Comparison of the cutaneous/systemic antiinflammatory activity ratios for desonide and hydrocortisone in various experimental models.

Author(s): Tarayre JP, Aliaga M, Barbara M, Ballester R, Tisne-Versailles J, Couzinier JP

Affiliation(s): Department of Pharmacology A, P. Fabre Research Center, Castres, France.

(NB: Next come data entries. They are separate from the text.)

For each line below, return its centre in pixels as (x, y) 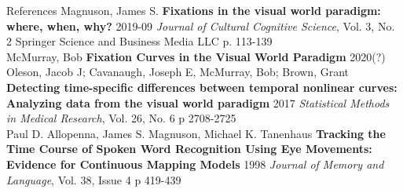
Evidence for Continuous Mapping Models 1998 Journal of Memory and (195, 164)
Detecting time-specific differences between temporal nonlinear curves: (202, 87)
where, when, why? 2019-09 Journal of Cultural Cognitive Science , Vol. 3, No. (201, 25)
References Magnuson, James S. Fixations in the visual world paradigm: (194, 10)
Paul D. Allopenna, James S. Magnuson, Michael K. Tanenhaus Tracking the (196, 133)
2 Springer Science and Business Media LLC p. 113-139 (139, 41)
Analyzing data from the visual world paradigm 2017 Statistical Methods (198, 102)
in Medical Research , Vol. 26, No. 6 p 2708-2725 (121, 118)
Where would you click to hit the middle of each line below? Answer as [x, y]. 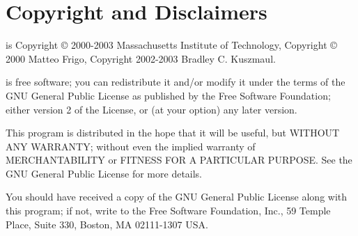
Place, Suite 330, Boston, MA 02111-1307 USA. [107, 224]
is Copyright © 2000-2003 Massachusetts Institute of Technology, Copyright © [171, 45]
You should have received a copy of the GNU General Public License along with [177, 197]
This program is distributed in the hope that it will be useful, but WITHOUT [173, 133]
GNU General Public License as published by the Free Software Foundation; [168, 95]
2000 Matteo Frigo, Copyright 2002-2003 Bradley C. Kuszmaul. [141, 58]
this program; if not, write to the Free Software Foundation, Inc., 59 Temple [168, 211]
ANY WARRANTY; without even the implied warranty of [131, 146]
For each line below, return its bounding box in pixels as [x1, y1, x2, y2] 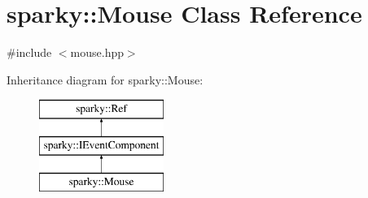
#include [7, 44, 52, 61]
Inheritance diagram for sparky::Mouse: [7, 71, 204, 88]
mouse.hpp [70, 44, 124, 61]
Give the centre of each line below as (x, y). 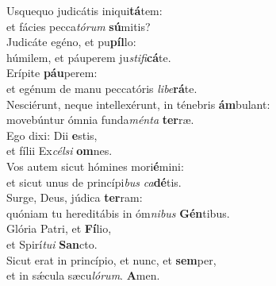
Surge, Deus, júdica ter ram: (75, 197)
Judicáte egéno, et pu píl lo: (71, 42)
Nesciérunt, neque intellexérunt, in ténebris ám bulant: (138, 104)
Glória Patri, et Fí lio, (59, 228)
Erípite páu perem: (52, 73)
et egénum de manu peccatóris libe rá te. (102, 88)
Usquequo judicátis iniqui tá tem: (84, 10)
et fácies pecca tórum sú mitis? (79, 26)
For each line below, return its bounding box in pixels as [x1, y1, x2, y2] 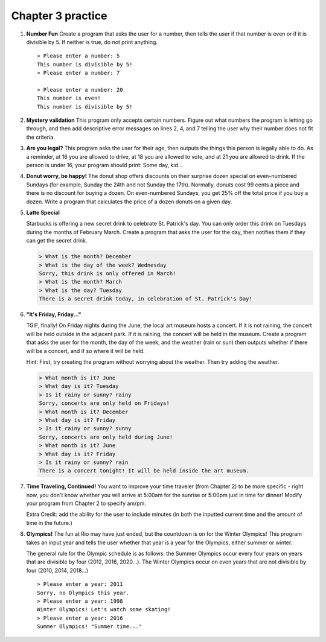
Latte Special [26, 209, 60, 216]
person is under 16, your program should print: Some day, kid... [26, 162, 183, 169]
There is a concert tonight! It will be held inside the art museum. [39, 468, 249, 474]
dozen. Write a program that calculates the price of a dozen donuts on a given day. [26, 198, 232, 205]
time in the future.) [26, 519, 72, 526]
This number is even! [37, 95, 101, 102]
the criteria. [26, 133, 56, 141]
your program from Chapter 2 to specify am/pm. [26, 500, 146, 507]
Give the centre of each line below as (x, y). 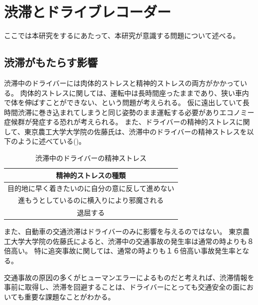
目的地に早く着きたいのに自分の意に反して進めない (91, 188)
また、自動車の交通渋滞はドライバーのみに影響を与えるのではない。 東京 (123, 231)
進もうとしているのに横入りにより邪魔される (91, 200)
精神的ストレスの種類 (91, 175)
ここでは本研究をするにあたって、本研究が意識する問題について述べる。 (122, 35)
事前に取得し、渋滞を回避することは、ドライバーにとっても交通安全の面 (122, 287)
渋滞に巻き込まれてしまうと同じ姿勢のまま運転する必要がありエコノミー (136, 112)
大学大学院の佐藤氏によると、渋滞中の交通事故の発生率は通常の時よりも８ (132, 241)
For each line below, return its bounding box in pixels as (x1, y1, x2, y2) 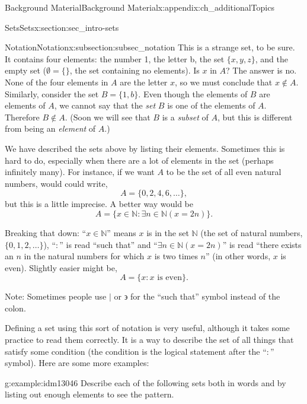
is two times (154, 250, 198, 262)
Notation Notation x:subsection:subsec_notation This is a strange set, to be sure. (5, 41, 295, 53)
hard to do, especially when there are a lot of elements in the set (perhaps (5, 154, 274, 166)
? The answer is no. (226, 64, 297, 77)
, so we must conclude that (175, 75, 273, 88)
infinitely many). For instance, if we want (5, 166, 155, 178)
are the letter (120, 75, 168, 88)
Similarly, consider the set (5, 87, 99, 100)
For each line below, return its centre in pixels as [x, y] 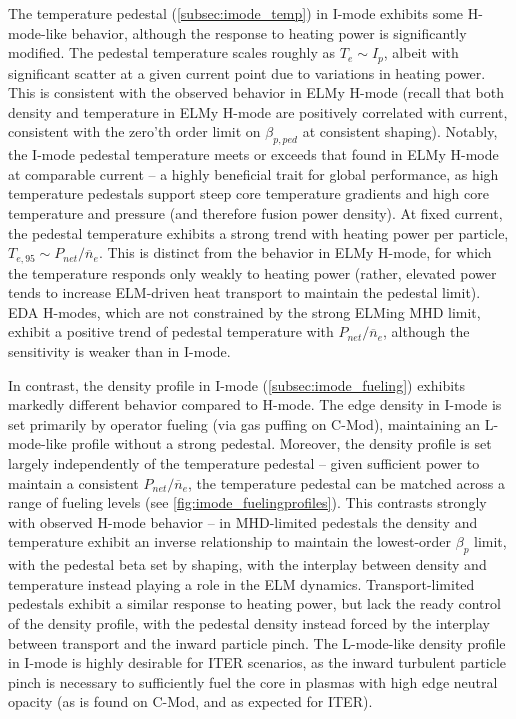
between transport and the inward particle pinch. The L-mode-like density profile [257, 642]
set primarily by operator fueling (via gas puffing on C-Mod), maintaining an [244, 423]
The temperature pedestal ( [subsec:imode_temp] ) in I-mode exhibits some [236, 13]
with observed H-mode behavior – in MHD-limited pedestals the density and [243, 521]
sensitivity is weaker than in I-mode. [119, 351]
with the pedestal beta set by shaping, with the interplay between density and [247, 564]
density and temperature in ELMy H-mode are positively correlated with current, [258, 111]
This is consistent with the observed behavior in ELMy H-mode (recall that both [256, 92]

Publication date & source: 1988-04, Arzneimittelforschung., 38(4):542-5.

Publication type:

The ratios of antiinflammatory activity after oral administration (oral ED50/cutaneous ED50) for desonide (Locapred) and hydrocortisone (hydrocortisone acetate) were compared in various nonimmunological and immunological experimental models on mouse ears: edema induced by croton oil; primary irritation due to picryl chloride; the acute phase (6 h) and the beginning of the chronic phase (24 h) of inflammation due to cantharidin; delayed contact hypersensitivity to picryl chloride; and the semi-delayed (6 h) and delayed (24 h) phases of contact hypersensitivity to oxazolone. These investigations showed that, besides having a better antiinflammatory effect, desonide had a better ratio of local activity to systemic effect in all the models. In addition, by contrast with orally active doses, locally active doses did not induce any thymolytic effect. Such results were confirmed in rats in which desonide reduced 24 h carrageenin abscess after cutaneous application without any significant thymolytic effect. Hydrocortisone was inactive.